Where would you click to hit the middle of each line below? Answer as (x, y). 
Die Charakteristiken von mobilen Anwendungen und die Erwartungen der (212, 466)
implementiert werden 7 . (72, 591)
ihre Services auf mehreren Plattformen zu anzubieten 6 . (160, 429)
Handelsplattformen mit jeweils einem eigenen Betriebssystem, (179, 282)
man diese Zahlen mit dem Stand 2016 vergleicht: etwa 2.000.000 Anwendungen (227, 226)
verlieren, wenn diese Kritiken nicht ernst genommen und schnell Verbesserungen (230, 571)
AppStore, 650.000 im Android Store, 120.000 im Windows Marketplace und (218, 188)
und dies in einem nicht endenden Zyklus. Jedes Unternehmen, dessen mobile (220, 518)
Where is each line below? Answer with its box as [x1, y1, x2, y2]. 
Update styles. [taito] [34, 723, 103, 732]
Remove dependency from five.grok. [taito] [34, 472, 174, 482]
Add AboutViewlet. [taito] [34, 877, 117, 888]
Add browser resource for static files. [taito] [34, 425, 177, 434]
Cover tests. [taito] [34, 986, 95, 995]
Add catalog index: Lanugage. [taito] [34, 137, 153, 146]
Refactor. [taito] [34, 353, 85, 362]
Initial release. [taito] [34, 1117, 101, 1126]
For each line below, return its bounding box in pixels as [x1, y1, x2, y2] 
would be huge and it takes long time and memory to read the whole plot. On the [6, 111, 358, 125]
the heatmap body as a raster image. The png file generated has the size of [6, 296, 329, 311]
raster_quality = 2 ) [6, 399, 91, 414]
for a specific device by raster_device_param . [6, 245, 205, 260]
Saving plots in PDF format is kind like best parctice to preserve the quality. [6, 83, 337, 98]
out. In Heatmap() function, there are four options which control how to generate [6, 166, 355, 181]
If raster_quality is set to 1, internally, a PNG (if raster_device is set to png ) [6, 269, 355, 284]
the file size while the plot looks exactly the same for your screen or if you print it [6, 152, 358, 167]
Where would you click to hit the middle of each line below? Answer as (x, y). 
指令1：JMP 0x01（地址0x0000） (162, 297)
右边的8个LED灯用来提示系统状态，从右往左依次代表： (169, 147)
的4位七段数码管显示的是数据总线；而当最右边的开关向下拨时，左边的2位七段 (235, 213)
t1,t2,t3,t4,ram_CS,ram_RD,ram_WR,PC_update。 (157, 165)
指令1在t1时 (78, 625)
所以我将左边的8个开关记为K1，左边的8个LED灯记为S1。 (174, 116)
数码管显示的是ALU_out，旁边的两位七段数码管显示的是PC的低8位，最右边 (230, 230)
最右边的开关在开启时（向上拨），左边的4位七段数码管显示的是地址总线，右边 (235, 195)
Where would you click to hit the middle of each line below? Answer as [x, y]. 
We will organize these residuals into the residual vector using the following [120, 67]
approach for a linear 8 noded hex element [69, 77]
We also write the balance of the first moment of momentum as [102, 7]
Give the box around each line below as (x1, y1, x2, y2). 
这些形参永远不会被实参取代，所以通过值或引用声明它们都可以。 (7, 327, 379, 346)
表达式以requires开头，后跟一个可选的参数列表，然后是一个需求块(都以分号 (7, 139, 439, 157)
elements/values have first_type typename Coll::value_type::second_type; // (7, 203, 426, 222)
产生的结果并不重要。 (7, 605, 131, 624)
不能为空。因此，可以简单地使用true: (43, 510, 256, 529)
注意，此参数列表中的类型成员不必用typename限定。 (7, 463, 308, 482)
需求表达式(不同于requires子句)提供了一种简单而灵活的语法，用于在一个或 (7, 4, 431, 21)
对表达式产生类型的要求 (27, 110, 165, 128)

Aim of the task -> Each line of the listing should be copied exactly.

The completed task ->
Where would you click to hit the middle of each line below? Answer as (x, y). 
Die Charakteristiken von mobilen Anwendungen und die Erwartungen der (212, 466)
implementiert werden 7 . (72, 591)
ihre Services auf mehreren Plattformen zu anzubieten 6 . (160, 429)
Handelsplattformen mit jeweils einem eigenen Betriebssystem, (179, 282)
man diese Zahlen mit dem Stand 2016 vergleicht: etwa 2.000.000 Anwendungen (227, 226)
verlieren, wenn diese Kritiken nicht ernst genommen und schnell Verbesserungen (230, 571)
AppStore, 650.000 im Android Store, 120.000 im Windows Marketplace und (218, 188)
und dies in einem nicht endenden Zyklus. Jedes Unternehmen, dessen mobile (220, 518)
Where is each line below? Answer with its box as [x1, y1, x2, y2]. 
Update styles. [taito] [34, 723, 103, 732]
Remove dependency from five.grok. [taito] [34, 472, 174, 482]
Add AboutViewlet. [taito] [34, 877, 117, 888]
Add browser resource for static files. [taito] [34, 425, 177, 434]
Cover tests. [taito] [34, 986, 95, 995]
Add catalog index: Lanugage. [taito] [34, 137, 153, 146]
Refactor. [taito] [34, 353, 85, 362]
Initial release. [taito] [34, 1117, 101, 1126]
For each line below, return its bounding box in pixels as [x1, y1, x2, y2] 
would be huge and it takes long time and memory to read the whole plot. On the [6, 111, 358, 125]
the heatmap body as a raster image. The png file generated has the size of [6, 296, 329, 311]
raster_quality = 2 ) [6, 399, 91, 414]
for a specific device by raster_device_param . [6, 245, 205, 260]
Saving plots in PDF format is kind like best parctice to preserve the quality. [6, 83, 337, 98]
out. In Heatmap() function, there are four options which control how to generate [6, 166, 355, 181]
If raster_quality is set to 1, internally, a PNG (if raster_device is set to png ) [6, 269, 355, 284]
the file size while the plot looks exactly the same for your screen or if you print it [6, 152, 358, 167]
Where would you click to hit the middle of each line below? Answer as (x, y). 
指令1：JMP 0x01（地址0x0000） (162, 297)
右边的8个LED灯用来提示系统状态，从右往左依次代表： (169, 147)
的4位七段数码管显示的是数据总线；而当最右边的开关向下拨时，左边的2位七段 (235, 213)
t1,t2,t3,t4,ram_CS,ram_RD,ram_WR,PC_update。 (157, 165)
指令1在t1时 (78, 625)
所以我将左边的8个开关记为K1，左边的8个LED灯记为S1。 (174, 116)
数码管显示的是ALU_out，旁边的两位七段数码管显示的是PC的低8位，最右边 (230, 230)
最右边的开关在开启时（向上拨），左边的4位七段数码管显示的是地址总线，右边 (235, 195)
Where would you click to hit the middle of each line below? Answer as [x, y]. 
We will organize these residuals into the residual vector using the following [120, 67]
approach for a linear 8 noded hex element [69, 77]
We also write the balance of the first moment of momentum as [102, 7]
Give the box around each line below as (x1, y1, x2, y2). 
这些形参永远不会被实参取代，所以通过值或引用声明它们都可以。 (7, 327, 379, 346)
表达式以requires开头，后跟一个可选的参数列表，然后是一个需求块(都以分号 (7, 139, 439, 157)
elements/values have first_type typename Coll::value_type::second_type; // (7, 203, 426, 222)
产生的结果并不重要。 (7, 605, 131, 624)
不能为空。因此，可以简单地使用true: (43, 510, 256, 529)
注意，此参数列表中的类型成员不必用typename限定。 (7, 463, 308, 482)
需求表达式(不同于requires子句)提供了一种简单而灵活的语法，用于在一个或 (7, 4, 431, 21)
对表达式产生类型的要求 (27, 110, 165, 128)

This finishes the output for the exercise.